İçki ile aram olsa, ardı ardına onlarca şampanya patlatma zamanı.
Sevinçler paylaşıldıkça çoğalıyor.
Tüm sevdiklerimin sağlığına, mutluğuna, ömür boyu birlikteliğine kadeh kaldırma neşesi içindeyim: Çın-Çınnnn...

Bugün günlerden Cumartesi, değmeyin keyfime.
Sabah sahilde 30C dolaylarındaki havada etrafta denize giren, surf ve yelkenli yapan, benim gibi bisiklete binen, paten kayan, köpeğini gezdiren, çimlerde yan gelip yatan ve ısrarla bisiklet yolundan koşup, yürüyenlerle birarada nefis bir Cumartesi sabahındayız.
Kimse durumdan şikayetçi gibi görünmüyor.
Sevgili arkadaşım Engin’in teşviği ile son zamanlarda bisiklete daha çok vakit ayırır oldum. Temmuz ayına yaklaştığımız bu günlerde, İstanbul sıcağında bisiklete binebilmek için ya sabah erken saatleri ya da akşam geç saatleri tercih etmek gerekiyor artık. Yoksa bu zevk küpü durum, hele hele kondisyonunuz da yoksa eziyete dönüşüyor ki, bu yakıştırmaya asla gönlüm razı gelmez.
Hala kendi bisikletim olmadığından yine Selamiçeşme’deki Yeşil Bisiklet’e giderek adı kiralık ama kullanım sıklığım sebebiyle artık benim zimmetime geçen emektar bisikleti aldım. Yeşil’den dümdüz aşağıya salarak İş Bankası Blokları yanından Fenerbahçe sahiline çıktım.

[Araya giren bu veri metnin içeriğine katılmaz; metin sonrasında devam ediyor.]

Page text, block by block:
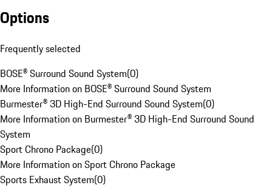
Options
Frequently selected
BOSE® Surround Sound System(0)
More Information on BOSE® Surround Sound System
Burmester® 3D High-End Surround Sound System(0)
More Information on Burmester® 3D High-End Surround Sound
System
Sport Chrono Package(0)
More Information on Sport Chrono Package
Sports Exhaust System(0)

Sahil boyunca, kah ağır ağır gidip etrafı seyrederek, kah tek başına bir bayanı görüp sıkıştırmaya çalışan 4-5 kişilik bisiklet çetelerinin tacizlerinden zaferle çıkabilmek uğruna yüksek vites, tempolu pedal ile uzunca bir tur yaptım.
Her bindiğimde sürüş mesafemi biraz daha uzatıyorum.
Hele bir de mp3’ümü yanıma almayı unutmasaydım, az kalsın Fenerbahçe’den başlayıp Maltepe’den çıkacaktım bugün...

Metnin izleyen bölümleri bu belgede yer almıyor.